Start of DATA FOR THE TASK
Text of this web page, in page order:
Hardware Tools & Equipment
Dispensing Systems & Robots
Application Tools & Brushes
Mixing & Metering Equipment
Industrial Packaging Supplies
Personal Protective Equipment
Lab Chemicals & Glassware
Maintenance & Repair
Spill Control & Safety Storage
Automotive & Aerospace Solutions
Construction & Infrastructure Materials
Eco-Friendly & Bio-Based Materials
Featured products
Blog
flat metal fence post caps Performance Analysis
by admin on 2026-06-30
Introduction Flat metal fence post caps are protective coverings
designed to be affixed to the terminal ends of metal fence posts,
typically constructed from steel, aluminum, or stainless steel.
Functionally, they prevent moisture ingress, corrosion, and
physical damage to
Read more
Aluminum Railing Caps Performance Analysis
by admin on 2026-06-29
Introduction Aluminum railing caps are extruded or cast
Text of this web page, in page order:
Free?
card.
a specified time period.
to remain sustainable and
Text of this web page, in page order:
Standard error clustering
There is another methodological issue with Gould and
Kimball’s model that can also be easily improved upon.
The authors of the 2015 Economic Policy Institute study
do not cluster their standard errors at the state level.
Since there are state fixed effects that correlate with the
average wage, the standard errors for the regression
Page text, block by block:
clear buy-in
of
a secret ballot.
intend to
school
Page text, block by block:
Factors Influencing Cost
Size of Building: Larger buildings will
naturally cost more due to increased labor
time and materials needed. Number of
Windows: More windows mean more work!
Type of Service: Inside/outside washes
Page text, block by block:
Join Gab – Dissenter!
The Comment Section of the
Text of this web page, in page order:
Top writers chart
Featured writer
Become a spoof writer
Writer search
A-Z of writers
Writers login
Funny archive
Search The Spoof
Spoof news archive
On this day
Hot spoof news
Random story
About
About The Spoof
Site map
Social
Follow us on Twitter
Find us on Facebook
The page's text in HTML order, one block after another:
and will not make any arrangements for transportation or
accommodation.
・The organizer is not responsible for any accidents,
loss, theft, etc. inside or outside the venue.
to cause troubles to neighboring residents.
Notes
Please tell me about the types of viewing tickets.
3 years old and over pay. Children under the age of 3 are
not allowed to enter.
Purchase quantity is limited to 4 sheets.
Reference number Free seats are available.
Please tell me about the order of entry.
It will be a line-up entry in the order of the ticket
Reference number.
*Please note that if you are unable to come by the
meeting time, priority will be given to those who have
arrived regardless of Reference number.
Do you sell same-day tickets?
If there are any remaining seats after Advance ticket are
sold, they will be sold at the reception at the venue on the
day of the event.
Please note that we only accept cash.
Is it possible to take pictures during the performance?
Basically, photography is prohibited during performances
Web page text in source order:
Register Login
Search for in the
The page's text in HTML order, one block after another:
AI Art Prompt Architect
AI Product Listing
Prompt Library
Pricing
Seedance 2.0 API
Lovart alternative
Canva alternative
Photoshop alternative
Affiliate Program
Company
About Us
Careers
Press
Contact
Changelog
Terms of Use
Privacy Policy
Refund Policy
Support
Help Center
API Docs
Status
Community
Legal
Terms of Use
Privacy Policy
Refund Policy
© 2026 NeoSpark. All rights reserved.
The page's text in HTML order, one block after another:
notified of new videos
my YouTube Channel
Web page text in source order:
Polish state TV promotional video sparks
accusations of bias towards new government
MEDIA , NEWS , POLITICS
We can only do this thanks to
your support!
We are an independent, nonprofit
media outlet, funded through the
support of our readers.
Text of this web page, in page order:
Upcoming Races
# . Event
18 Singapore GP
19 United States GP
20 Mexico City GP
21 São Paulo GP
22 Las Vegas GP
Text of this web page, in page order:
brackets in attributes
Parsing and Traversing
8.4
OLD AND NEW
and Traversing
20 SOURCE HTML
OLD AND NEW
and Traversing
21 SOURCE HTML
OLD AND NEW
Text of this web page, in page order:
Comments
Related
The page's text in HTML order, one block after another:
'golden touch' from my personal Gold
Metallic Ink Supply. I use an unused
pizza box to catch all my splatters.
End of DATA FOR THE TASK
EXERCISE
Repeat the material word for word.

TASK SOLUTION
Text of this web page, in page order:
Hardware Tools & Equipment
Dispensing Systems & Robots
Application Tools & Brushes
Mixing & Metering Equipment
Industrial Packaging Supplies
Personal Protective Equipment
Lab Chemicals & Glassware
Maintenance & Repair
Spill Control & Safety Storage
Automotive & Aerospace Solutions
Construction & Infrastructure Materials
Eco-Friendly & Bio-Based Materials
Featured products
Blog
flat metal fence post caps Performance Analysis
by admin on 2026-06-30
Introduction Flat metal fence post caps are protective coverings
designed to be affixed to the terminal ends of metal fence posts,
typically constructed from steel, aluminum, or stainless steel.
Functionally, they prevent moisture ingress, corrosion, and
physical damage to
Read more
Aluminum Railing Caps Performance Analysis
by admin on 2026-06-29
Introduction Aluminum railing caps are extruded or cast
Text of this web page, in page order:
Free?
card.
a specified time period.
to remain sustainable and
Text of this web page, in page order:
Standard error clustering
There is another methodological issue with Gould and
Kimball’s model that can also be easily improved upon.
The authors of the 2015 Economic Policy Institute study
do not cluster their standard errors at the state level.
Since there are state fixed effects that correlate with the
average wage, the standard errors for the regression
Page text, block by block:
clear buy-in
of
a secret ballot.
intend to
school
Page text, block by block:
Factors Influencing Cost
Size of Building: Larger buildings will
naturally cost more due to increased labor
time and materials needed. Number of
Windows: More windows mean more work!
Type of Service: Inside/outside washes
Page text, block by block:
Join Gab – Dissenter!
The Comment Section of the
Text of this web page, in page order:
Top writers chart
Featured writer
Become a spoof writer
Writer search
A-Z of writers
Writers login
Funny archive
Search The Spoof
Spoof news archive
On this day
Hot spoof news
Random story
About
About The Spoof
Site map
Social
Follow us on Twitter
Find us on Facebook
The page's text in HTML order, one block after another:
and will not make any arrangements for transportation or
accommodation.
・The organizer is not responsible for any accidents,
loss, theft, etc. inside or outside the venue.
to cause troubles to neighboring residents.
Notes
Please tell me about the types of viewing tickets.
3 years old and over pay. Children under the age of 3 are
not allowed to enter.
Purchase quantity is limited to 4 sheets.
Reference number Free seats are available.
Please tell me about the order of entry.
It will be a line-up entry in the order of the ticket
Reference number.
*Please note that if you are unable to come by the
meeting time, priority will be given to those who have
arrived regardless of Reference number.
Do you sell same-day tickets?
If there are any remaining seats after Advance ticket are
sold, they will be sold at the reception at the venue on the
day of the event.
Please note that we only accept cash.
Is it possible to take pictures during the performance?
Basically, photography is prohibited during performances
Web page text in source order:
Register Login
Search for in the
The page's text in HTML order, one block after another:
AI Art Prompt Architect
AI Product Listing
Prompt Library
Pricing
Seedance 2.0 API
Lovart alternative
Canva alternative
Photoshop alternative
Affiliate Program
Company
About Us
Careers
Press
Contact
Changelog
Terms of Use
Privacy Policy
Refund Policy
Support
Help Center
API Docs
Status
Community
Legal
Terms of Use
Privacy Policy
Refund Policy
© 2026 NeoSpark. All rights reserved.
The page's text in HTML order, one block after another:
notified of new videos
my YouTube Channel
Web page text in source order:
Polish state TV promotional video sparks
accusations of bias towards new government
MEDIA , NEWS , POLITICS
We can only do this thanks to
your support!
We are an independent, nonprofit
media outlet, funded through the
support of our readers.
Text of this web page, in page order:
Upcoming Races
# . Event
18 Singapore GP
19 United States GP
20 Mexico City GP
21 São Paulo GP
22 Las Vegas GP
Text of this web page, in page order:
brackets in attributes
Parsing and Traversing
8.4
OLD AND NEW
and Traversing
20 SOURCE HTML
OLD AND NEW
and Traversing
21 SOURCE HTML
OLD AND NEW
Text of this web page, in page order:
Comments
Related
The page's text in HTML order, one block after another:
'golden touch' from my personal Gold
Metallic Ink Supply. I use an unused
pizza box to catch all my splatters.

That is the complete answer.